To spot Tammsaare Park, look just ahead for a wide green space filled with tall trees and lampposts lining the broad paths, with benches where people relax and a tall white building rising behind the greenery.
Welcome to Tammsaare Park, Tallinn’s peaceful heart not far from the Old Town-take a breath and listen to the gentle rustle of the leaves and the distant buzz of city life. If you stood here over a hundred years ago, you would have found yourself in the middle of the New Market, a lively covered market that echoed with the shouts of merchants and the clatter of horses pulling carts. The market was demolished in 1944, leaving space for something new-a park, planned in 1947 and finished just a few years later. Imagine local workers transforming this spot from market stalls to a lush oasis of winding paths and forty different kinds of plants all around you.

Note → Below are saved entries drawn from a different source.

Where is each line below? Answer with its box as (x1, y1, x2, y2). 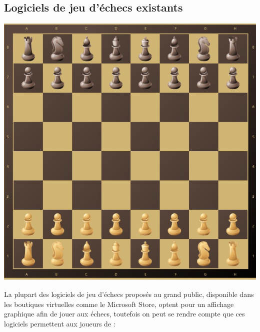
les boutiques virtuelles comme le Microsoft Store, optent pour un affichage (4, 298, 234, 309)
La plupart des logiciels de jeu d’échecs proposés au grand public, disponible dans (4, 288, 254, 299)
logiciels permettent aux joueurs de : (4, 318, 115, 328)
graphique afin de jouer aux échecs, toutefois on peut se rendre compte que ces (4, 308, 245, 319)
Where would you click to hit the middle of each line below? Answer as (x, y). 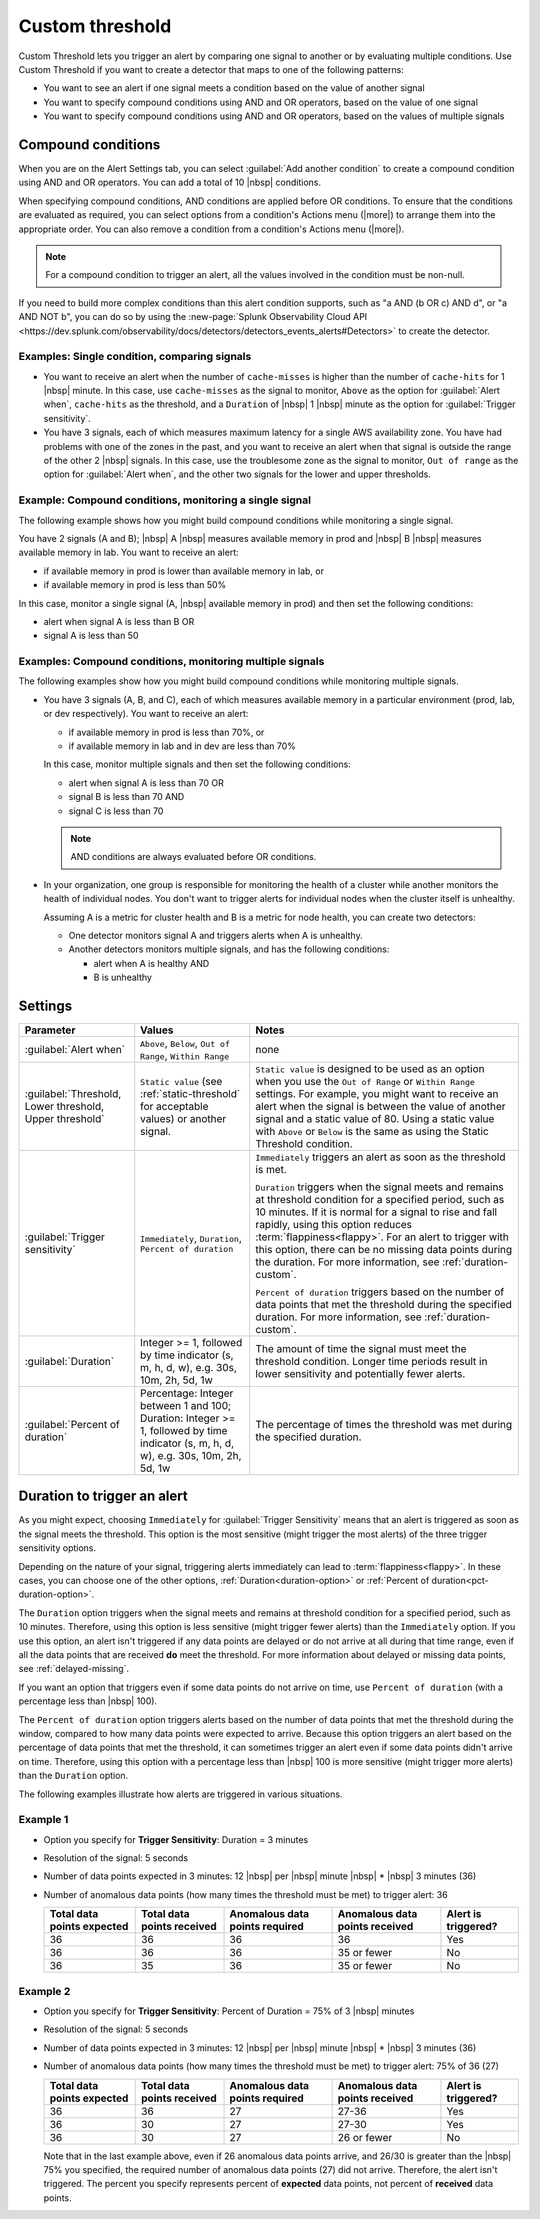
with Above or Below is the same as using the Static (372, 1131)
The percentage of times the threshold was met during (384, 1424)
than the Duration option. (73, 1776)
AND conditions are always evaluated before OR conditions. (193, 857)
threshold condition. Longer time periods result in (371, 1361)
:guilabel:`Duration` (69, 1361)
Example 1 (43, 1820)
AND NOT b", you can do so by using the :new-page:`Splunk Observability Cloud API (193, 317)

But Tammsaare Park wasn’t always called by the name you see today. For a time, it was known as "Park of the 16th of October,” to remember a tragic day in 1905 when peaceful demonstrators were shot right here. The echoes of those times seem to whisper among the trees, don’t they? Yet over the decades, the park has changed with the city-it even gained a bit of glamour during the 1980 Moscow Olympics when the Sea Maiden sculpture was placed here, perhaps hoping she’d catch a medal for best pose.
Wander through and you’ll spot statues and memorials, from a tribute to classic Estonian writer A. H. Tammsaare to the monument for Estonia’s first president, Konstantin Päts. In summer, the air is full of laughter, the aroma of pizza from the café pavilion opened in 2020, and the promise that history is both all around you and somehow beneath your feet. So stroll, munch, and listen-Tammsaare Park is full of stories whether you’re here for the poetry or simply a patch of sunshine!